If $b=2$, $c=1.5$, $\delta =1$, then $x=4$, $y=-18$, and $E_2$ is a virtual equilibrium. We have the $E_0$ saddle point and the $E_1$ stable node.

Therefore, if the equilibrium point $E_2$ exists, then it may or may not be Jacobi-stable, whether the hypothesis of Conjecture 2 from [12] is fulfilled or not.

7. Conclusions

In this work, we conducted a study on the Jacobi stability of the Rosenzweig–MacArthur predator–prey system using the geometric tools of the KCC theory. We reformulated the first-order nonlinear differential system into a system of second-order differential equations (SODE) in order to determine the five geometrical invariants of the KCC theory. We calculated the first and the second invariant of the Kosambi–Cartan–Chern theory, and we were able to confirm that the third, fourth, and fifth invariants are all with null components, and that the Berwald connection vanishes. Furthermore, we determined the nonlinear connection associated with the semispray (SODE), and we computed the deviation curvature tensor at each equilibrium point in order to determine the Jacobi stability conditions.

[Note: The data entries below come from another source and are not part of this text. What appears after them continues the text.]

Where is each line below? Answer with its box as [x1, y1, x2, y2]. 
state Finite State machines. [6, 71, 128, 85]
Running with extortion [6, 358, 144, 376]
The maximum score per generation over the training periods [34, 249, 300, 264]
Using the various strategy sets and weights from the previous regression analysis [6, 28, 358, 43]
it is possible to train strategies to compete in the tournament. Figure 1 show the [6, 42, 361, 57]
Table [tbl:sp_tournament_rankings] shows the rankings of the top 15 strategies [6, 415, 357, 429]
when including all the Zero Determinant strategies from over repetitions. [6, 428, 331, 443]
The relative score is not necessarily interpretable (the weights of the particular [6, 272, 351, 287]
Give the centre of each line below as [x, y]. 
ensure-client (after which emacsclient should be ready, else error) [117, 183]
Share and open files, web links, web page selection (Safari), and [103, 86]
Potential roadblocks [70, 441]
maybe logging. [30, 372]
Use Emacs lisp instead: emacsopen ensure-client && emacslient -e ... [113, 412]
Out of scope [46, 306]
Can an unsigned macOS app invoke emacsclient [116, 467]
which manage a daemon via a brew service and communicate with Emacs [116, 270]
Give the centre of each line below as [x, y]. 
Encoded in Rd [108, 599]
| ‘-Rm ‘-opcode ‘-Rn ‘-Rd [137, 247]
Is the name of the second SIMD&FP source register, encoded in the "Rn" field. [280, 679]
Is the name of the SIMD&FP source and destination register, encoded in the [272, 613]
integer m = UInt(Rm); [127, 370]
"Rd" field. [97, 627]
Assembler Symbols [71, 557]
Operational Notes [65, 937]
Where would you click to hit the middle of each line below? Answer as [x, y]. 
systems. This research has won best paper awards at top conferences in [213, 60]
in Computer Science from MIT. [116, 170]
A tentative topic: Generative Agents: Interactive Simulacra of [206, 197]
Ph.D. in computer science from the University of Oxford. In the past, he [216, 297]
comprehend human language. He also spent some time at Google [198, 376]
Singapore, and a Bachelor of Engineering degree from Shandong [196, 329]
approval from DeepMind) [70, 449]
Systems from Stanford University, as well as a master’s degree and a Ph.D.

Moreover, in order to compare these two approaches, a comparative analysis of the Jacobi stability and the Lyapunov (linear) stability near equilibrium points was made. Additionally, the deviation equations near every equilibrium point were determined. A next approach could be the performance of a computational study on the time variation of the deviation vector and its curvature in order to demonstrate the behavior of the Rosenzweig–MacArthur predator–prey system near the equilibrium points.